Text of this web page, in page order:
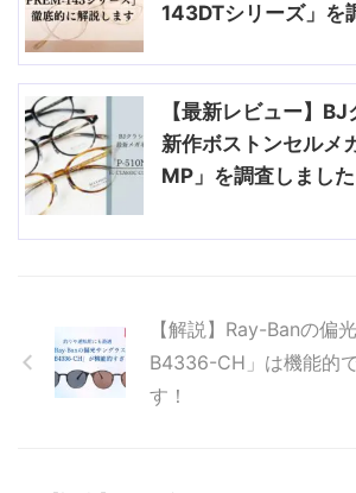
143DTシリーズ」を
【最新レビュー】
新作ボストンセルメ
MP」を調査しました
【解説】Ray-Banの偏
B4336-CH」は機能的
す！
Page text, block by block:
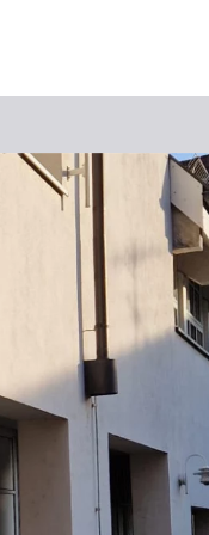
Das könnte
Ausflugsziele
Wein
Wandern
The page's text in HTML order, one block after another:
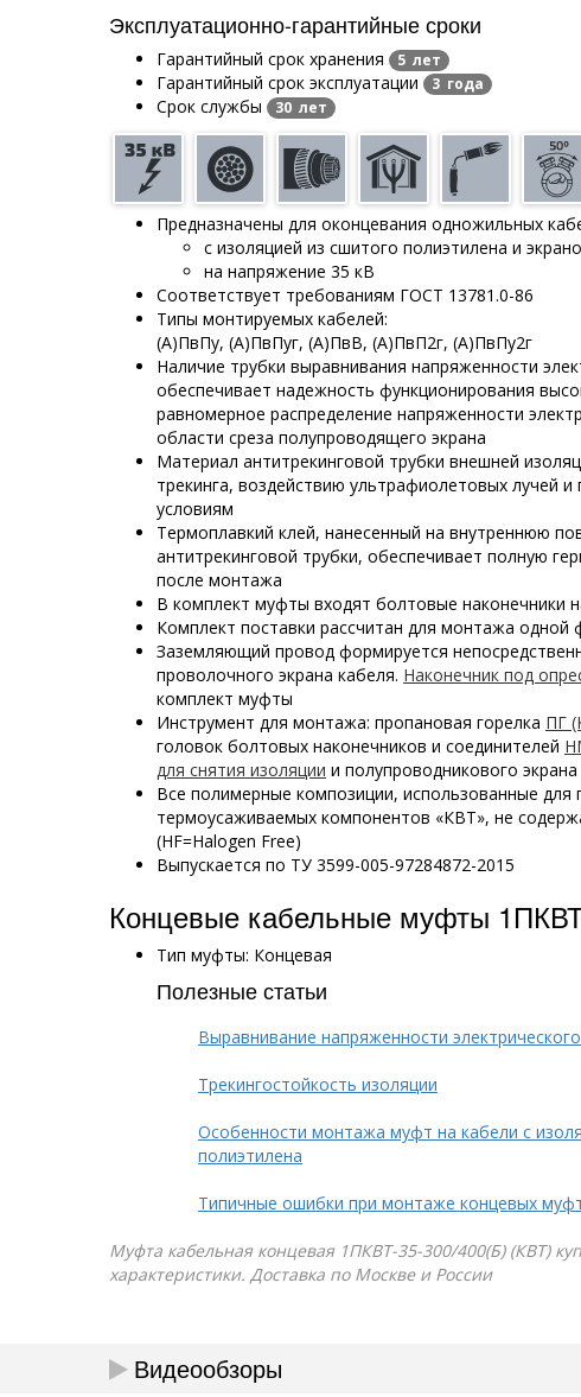
Эксплуатационно-гарантийные сроки
Гарантийный срок хранения 5 лет
Гарантийный срок эксплуатации 3 года
Срок службы 30 лет
Предназначены для оконцевания одножильных
с изоляцией из сшитого полиэтилена и
на напряжение 35 кВ
Соответствует требованиям ГОСТ 13781.0-86
Типы монтируемых кабелей:
(А)ПвПу, (А)ПвПуг, (А)ПвВ, (А)ПвП2г, (А)ПвПу2г
Наличие трубки выравнивания напряженности
обеспечивает надежность функционирования
равномерное распределение напряженности
области среза полупроводящего экрана
Материал антитрекинговой трубки внешней
трекинга, воздействию ультрафиолетовых лучей и
условиям
Термоплавкий клей, нанесенный на внутреннюю
антитрекинговой трубки, обеспечивает полную
после монтажа
В комплект муфты входят болтовые наконечники
Комплект поставки рассчитан для монтажа одной
Заземляющий провод формируется
проволочного экрана кабеля. Наконечник под
комплект муфты
Инструмент для монтажа: пропановая горелка ПГ
головок болтовых наконечников и соединителей
для снятия изоляции и полупроводникового экрана
Все полимерные композиции, использованные для
термоусаживаемых компонентов «КВТ», не
(HF=Halogen Free)
Выпускается по ТУ 3599-005-97284872-2015
Концевые кабельные муфты
Тип муфты: Концевая
Полезные статьи
Выравнивание напряженности
Трекингостойкость изоляции
Особенности монтажа муфт на кабели с
полиэтилена
Типичные ошибки при монтаже концевых
Муфта кабельная концевая 1ПКВТ-35-300/400(Б) (КВТ)
характеристики. Доставка по Москве и России
Видеообзоры
※ ※ ※
◆ What the task requires
For the listing above, find how many lines hold the word "обеспечивает". Only the number should be written.

◆ Written answer
2